Ironically, the natural lower recovery times that come with age can paradoxically improve net recovery times due to a shift in lifestyle choices geared more towards bettering your physique, social status, and appearance.
Training Evolves to Suit Abilities
3: Style of training changes, less ego lifting, experience & trial and error
With age comes experience — remember what I said about older athletes.
Through repetitive trial and error, you’ll discover what exercises, rep schemes, frequencies, volume, style of training, diet, macronutrient calculations, etc, work best to your advantage.
Many youngsters, despite the availability of information on the internet, are still stabbing in the dark when it comes to what is the right program for them.
And this occurs at a crucial time in their formation as a lifter.
This is when their so-called newbie gains will accumulate.
With age, comes more intelligent, structured, and tailored programs.
Much fluff and filler is eliminated, therefore making time-management more efficient.
The little niggles, injuries, creaky joints, lower recovery times, maturity, etc, all contribute toward a lower likelihood to injure oneself for ego lifting.
If you’ve been training for a decade or so, you’re probably training for you and not to impress a potential sexual partner anymore.
Everyone, at one point, has ego lifted.
While it can increase the risk of injury tremendously, it’s not necessarily a bad thing; but is part of the learning curve.
Most importantly, the experience amassed throughout one’s 20s also acquaints one with their limits.

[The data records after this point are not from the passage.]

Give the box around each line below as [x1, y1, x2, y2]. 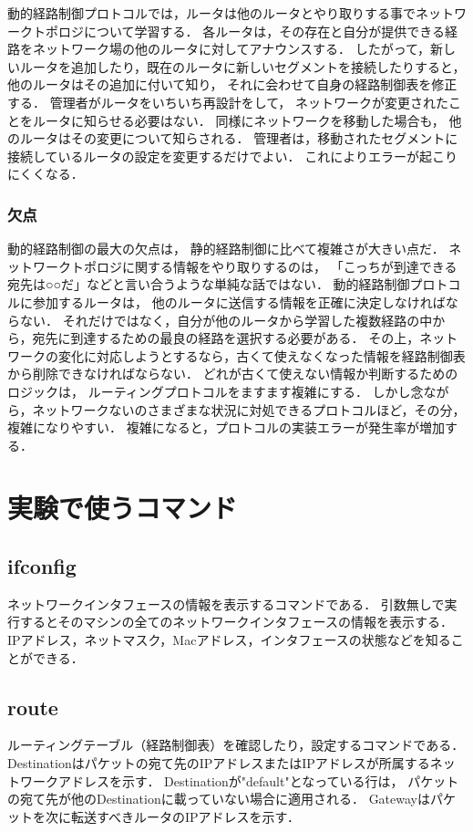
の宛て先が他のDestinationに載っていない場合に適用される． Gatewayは [7, 789, 430, 808]
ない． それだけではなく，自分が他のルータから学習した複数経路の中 [19, 310, 433, 329]
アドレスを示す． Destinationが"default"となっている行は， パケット [57, 771, 459, 790]
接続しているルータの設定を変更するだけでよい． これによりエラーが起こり [7, 146, 458, 165]
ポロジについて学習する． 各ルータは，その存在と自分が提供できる [45, 21, 445, 40]
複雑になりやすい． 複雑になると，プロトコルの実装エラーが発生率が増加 [7, 418, 446, 437]
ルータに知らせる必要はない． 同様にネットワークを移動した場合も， [32, 110, 445, 130]
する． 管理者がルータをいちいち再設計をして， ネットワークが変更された [7, 92, 448, 111]
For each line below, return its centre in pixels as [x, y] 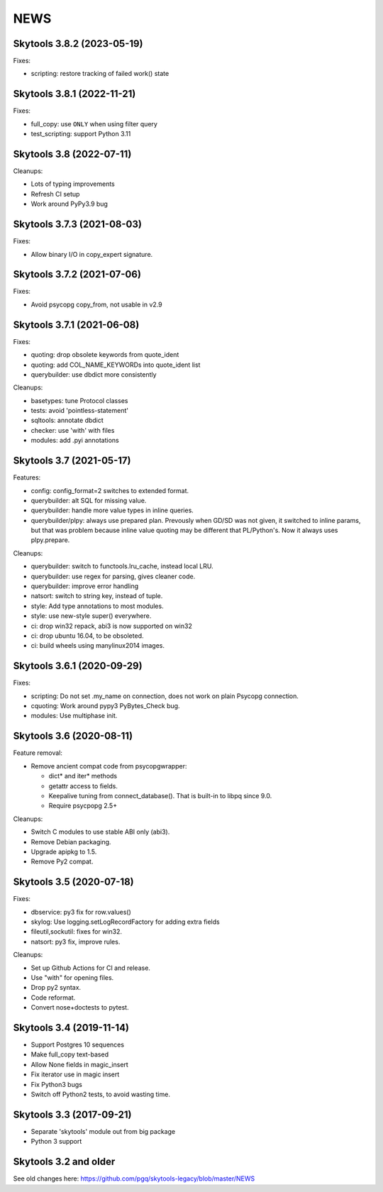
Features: [27, 478]
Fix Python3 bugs [57, 1084]
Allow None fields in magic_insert [80, 1064]
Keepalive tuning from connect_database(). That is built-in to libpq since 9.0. [160, 795]
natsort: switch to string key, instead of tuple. [97, 596]
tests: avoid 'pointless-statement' [80, 411]
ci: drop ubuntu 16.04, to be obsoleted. [87, 636]
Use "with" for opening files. [72, 977]
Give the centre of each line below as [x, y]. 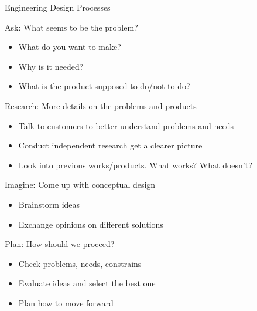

If you’re still trying to squat 120% of your 1 rep max into your 30s, I can’t help you, but most people should be aware that this is not the best idea in the long run for your physique.
Again, maturity comes with experience.
Wisdom is an invaluable commodity to possess.
Aside from cutting out time-wasting exercises, meal plans, and whatever else, you’ll become far more efficient at choosing the correct paths to your success.
Another thing brought on by immaturity are the mental gymnastics used to justify poor dietary choices, for example: “I will eat a family size pizza and down 12 beers because I’m young, have a fast metabolism, and I’ll do 2 hours of cardio tomorrow.”
Maturity dictates you can’t outrun a bad diet.
Maturity dictates that sacrifices for a better physique become easier to make.
Even when you’re young, you can make ridiculous excuses for your failures; when you’re older, there’s nowhere to hide: you’re forced to be more honest with yourself.
When I was 18, and I had finally left school, I began partying 5-6 days a week and eating whatever I wanted.
My ballooning waistline would be dismissed by “my abdominal muscles are growing” — even though I’d hit the gym 2-3 times a week and never train my abs!
Without self-imposed reality checks, you can backslide far from the truth.
With maturity, you become more receptive to self-criticism.
If, say, you gained 20lb in a few months — unless you did dbol, deca, and tren for the first time — that 20lb is mostly going to be bad weight.
Being honest with oneself is the only way to enjoy long-lasting success — for your physique and any other endeavors you decide to undertake.